Confirmed plenary speakers as this time are:

  • Nenad Ban Swiss Federal Institute of Technology (ETH), Zurich, Swizerland
  • Michael Breitenbach Department of Cell Biology, University of Salzburg, Austria
  • Hans Clevers Hubrecht Institute, Utrecht, The Netherlands
  • Dave Drubin University of California, Berkeley, USA
  • Margaret Fuller Stanford University, USA
  • Julian Hibberd University of Cambridge, UK
  • Stephen Kowalczykowski University of California, Davis, USA
  • Hartmut Luecke University of California, Irvine, USA
  • Hiroshi Ohno Riken, Japan
  • Michael Parker St Vincent’s Institute, Melbourne, Australia Lemberg Medal Lecture
  • Stuart Pitson Institute of Medical & Veterinary Science, Adelaide, Australia Merck Research Excellence Medal Lecture
  • Howard Riezman University of Geneva, Switzerland
  • Andrej Šali University of California, San Francisco, USA
  • Matt Scott Stanford University, Palo Alto, USA
  • Lawren Sack University of California, Los Angeles, USA
  • Natalie Strynadka University of British Columbia, Vancouver, Canada
  • David Teplow University of California, Los Angeles, USA
  • Roger Tsien University of California, San Diego, USA Nobel Prize Chemistry 2008
  • Carroll P. Vance United States Department of Agriculture, USA
  • Susanne von Caemerer Australian National University, Canberra, Australia J.G. Wood Lecture


ASBMB Lemberg Medallist: Michael Parker

ParkerProfessor Michael Parker is Deputy Director of St Vincent’s Institute of Medical Research in Melbourne where he is Head of the Biota Structural Biology Laboratory and the ACRF Rational Drug Discovery Facility.
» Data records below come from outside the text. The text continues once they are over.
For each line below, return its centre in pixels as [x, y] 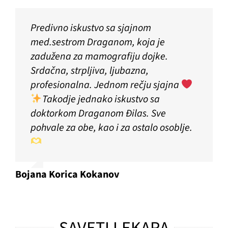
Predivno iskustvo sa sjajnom [91, 28]
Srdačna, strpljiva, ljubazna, [89, 71]
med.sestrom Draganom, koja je [97, 42]
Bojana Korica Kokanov [67, 175]
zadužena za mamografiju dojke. [99, 57]
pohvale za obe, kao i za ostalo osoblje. [111, 128]
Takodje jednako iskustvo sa [101, 99]
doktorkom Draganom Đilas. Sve [98, 114]
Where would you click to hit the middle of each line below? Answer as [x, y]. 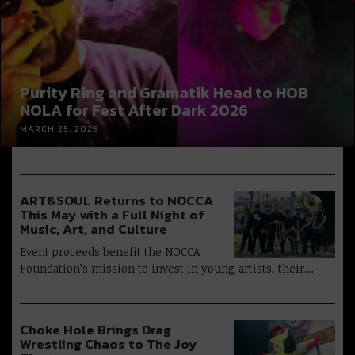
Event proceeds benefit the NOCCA [110, 251]
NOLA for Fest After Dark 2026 [134, 110]
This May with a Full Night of [112, 215]
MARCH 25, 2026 [59, 128]
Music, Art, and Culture [94, 229]
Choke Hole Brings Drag [95, 330]
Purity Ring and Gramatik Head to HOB [164, 92]
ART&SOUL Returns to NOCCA [116, 200]
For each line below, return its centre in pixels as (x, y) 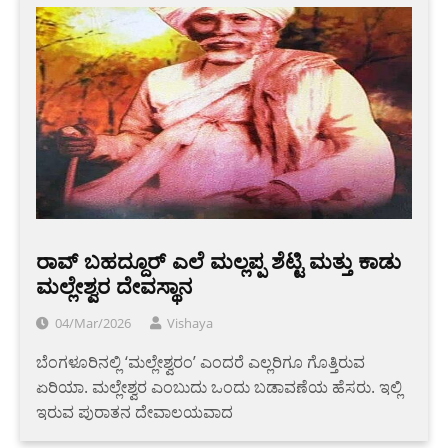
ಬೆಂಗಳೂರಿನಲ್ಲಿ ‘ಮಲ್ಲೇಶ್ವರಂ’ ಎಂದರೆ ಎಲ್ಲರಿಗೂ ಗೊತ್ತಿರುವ (200, 361)
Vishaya (190, 322)
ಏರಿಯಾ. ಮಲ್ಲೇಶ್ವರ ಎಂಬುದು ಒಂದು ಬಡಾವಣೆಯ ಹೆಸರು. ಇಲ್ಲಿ (219, 386)
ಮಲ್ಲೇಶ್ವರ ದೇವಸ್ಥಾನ (114, 286)
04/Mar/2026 (93, 322)
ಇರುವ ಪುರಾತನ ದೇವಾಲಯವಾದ (134, 411)
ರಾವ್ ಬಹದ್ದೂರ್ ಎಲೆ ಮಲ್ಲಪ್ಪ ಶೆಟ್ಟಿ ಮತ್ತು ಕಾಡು (218, 261)
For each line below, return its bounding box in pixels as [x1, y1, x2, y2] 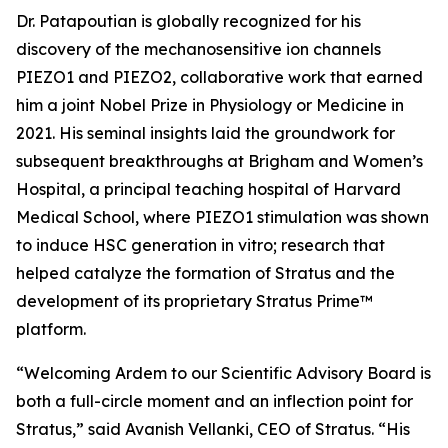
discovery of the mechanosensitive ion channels [16, 39, 381, 59]
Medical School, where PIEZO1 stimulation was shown [16, 207, 429, 227]
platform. [16, 319, 86, 339]
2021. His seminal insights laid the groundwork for [16, 123, 395, 143]
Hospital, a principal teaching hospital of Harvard [16, 179, 401, 199]
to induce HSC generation [16, 235, 221, 255]
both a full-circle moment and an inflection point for [16, 391, 413, 411]
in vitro [221, 235, 273, 255]
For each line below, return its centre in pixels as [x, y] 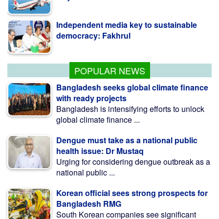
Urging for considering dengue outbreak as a [133, 162]
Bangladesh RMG [89, 204]
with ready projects [91, 98]
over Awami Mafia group [101, 58]
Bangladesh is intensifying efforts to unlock [130, 109]
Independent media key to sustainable [127, 8]
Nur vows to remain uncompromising [125, 47]
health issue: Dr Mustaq [100, 151]
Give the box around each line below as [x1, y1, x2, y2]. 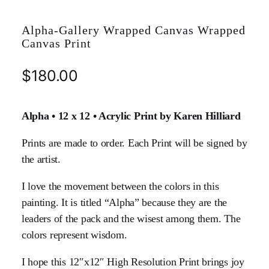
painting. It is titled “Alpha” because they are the [21, 196, 228, 208]
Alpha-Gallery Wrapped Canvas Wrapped [21, 23, 246, 37]
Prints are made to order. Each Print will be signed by [21, 136, 247, 149]
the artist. [21, 153, 61, 165]
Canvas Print [21, 36, 91, 50]
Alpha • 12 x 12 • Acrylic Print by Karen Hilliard [21, 109, 241, 122]
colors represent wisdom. [21, 228, 127, 241]
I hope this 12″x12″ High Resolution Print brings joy [21, 255, 244, 268]

He is an Australian Research Council Federation Fellow and a Professorial Fellow at the Bio21 Institute, University of Melbourne. Michael carried out his undergraduate work in chemistry at the Australian National University where he learnt protein NMR. After obtaining his DPhil in protein crystallography at Oxford University, Michael took up the post of staff scientist at the European Molecular Biology Laboratory, Germany. In 1991, Michael returned to Australia as a Wellcome Trust Senior Research Fellow to re-establish a protein crystallography laboratory at St Vincent’s. The work of Michael’s laboratory is internationally recognised with the determination of nearly 100 crystal structures including those of membrane-associating proteins, detoxifying enzymes and protein kinases. This has provided insights into a number of diseases such as cancer, bacterial and viral infections, and neurological diseases such as Alzheimer’s disease. He has published over 200 papers and his work has been recognised with numerous awards including the 1999 Australian Academy of Science Gottschalk Medal and the 2004 ASBMB GE Healthcare Bio-Sciences Award. He was elected a Fellow of the AAS in 2010.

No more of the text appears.